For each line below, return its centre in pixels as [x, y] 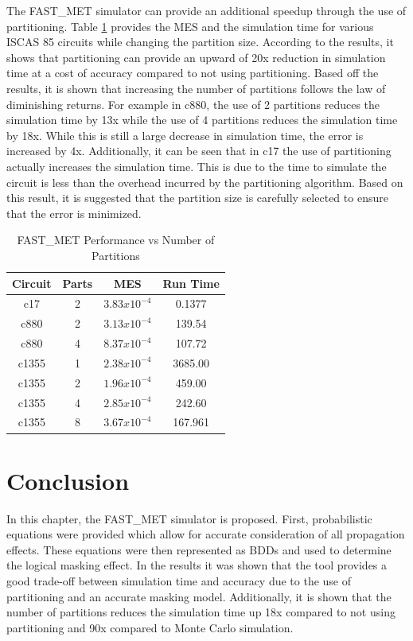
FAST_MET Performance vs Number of [116, 240]
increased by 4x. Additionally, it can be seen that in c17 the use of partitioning [199, 151]
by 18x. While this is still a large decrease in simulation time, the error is [185, 135]
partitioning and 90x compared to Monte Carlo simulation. [150, 627]
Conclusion [68, 480]
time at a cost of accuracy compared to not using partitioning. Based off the [193, 73]
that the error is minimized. [74, 213]
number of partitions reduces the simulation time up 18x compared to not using [201, 612]
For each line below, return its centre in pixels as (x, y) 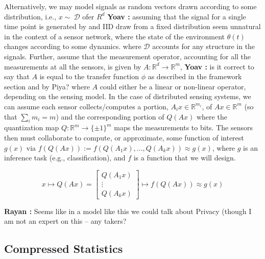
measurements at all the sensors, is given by (73, 66)
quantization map (32, 127)
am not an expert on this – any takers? (65, 221)
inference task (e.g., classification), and (65, 158)
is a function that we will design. (185, 158)
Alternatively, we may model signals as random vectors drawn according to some (130, 6)
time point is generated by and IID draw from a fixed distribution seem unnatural (132, 26)
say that (17, 76)
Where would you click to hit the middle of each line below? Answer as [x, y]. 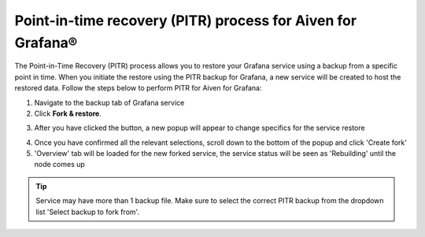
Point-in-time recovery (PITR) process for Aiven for [186, 20]
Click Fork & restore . [68, 113]
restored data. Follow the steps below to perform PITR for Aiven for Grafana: [138, 88]
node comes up [60, 165]
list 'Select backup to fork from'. [88, 212]
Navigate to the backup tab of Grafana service [109, 102]

▶ **Your assignment**: Pull from the data each line where the string "using" turns up.

▶ **Response box**:
time at a cost of accuracy compared to not using partitioning. Based off the [193, 73]
number of partitions reduces the simulation time up 18x compared to not using [201, 612]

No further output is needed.